The problem — Copy out each line of the data below in which the string "that" appears.

═══ Material shown ═══

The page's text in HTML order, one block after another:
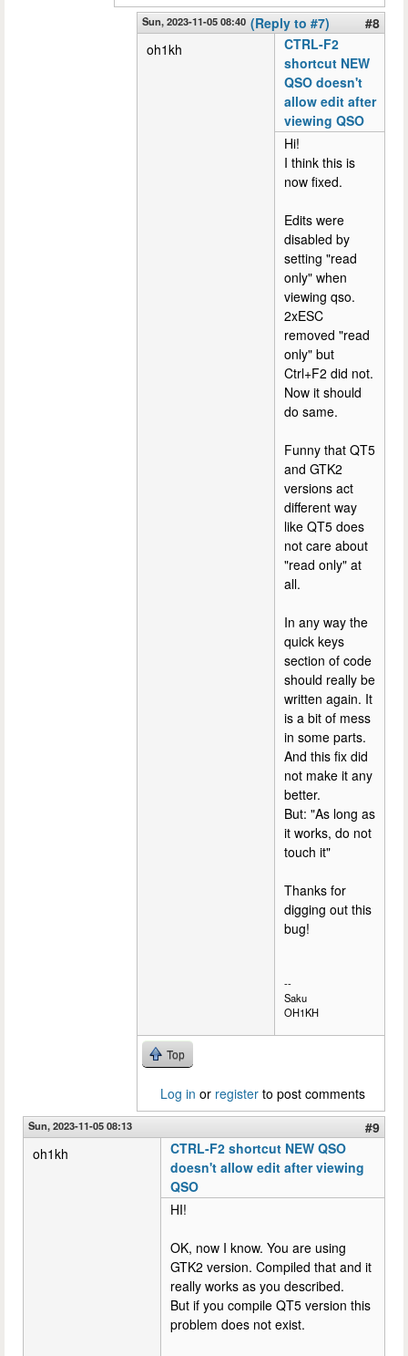
Sun, 2023-11-05 08:40 (Reply to #7)
#8
oh1kh
CTRL-F2
shortcut NEW
QSO doesn't
allow edit after
viewing QSO
Hi!
I think this is
now fixed.
Edits were
disabled by
setting "read
only" when
viewing qso.
2xESC
removed "read
only" but
Ctrl+F2 did not.
Now it should
do same.
Funny that QT5
and GTK2
versions act
different way
like QT5 does
not care about
"read only" at
all.
In any way the
quick keys
section of code
should really be
written again. It
is a bit of mess
in some parts.
And this fix did
not make it any
better.
But: "As long as
it works, do not
touch it"
Thanks for
digging out this
bug!
--
Saku
OH1KH
Top
Log in or register to post comments
Sun, 2023-11-05 08:13
#9
oh1kh
CTRL-F2 shortcut NEW QSO
doesn't allow edit after viewing
QSO
HI!
OK, now I know. You are using
GTK2 version. Compiled that and it
really works as you described.
But if you compile QT5 version this
problem does not exist.

═══

Solved exercise —
Funny that QT5
GTK2 version. Compiled that and it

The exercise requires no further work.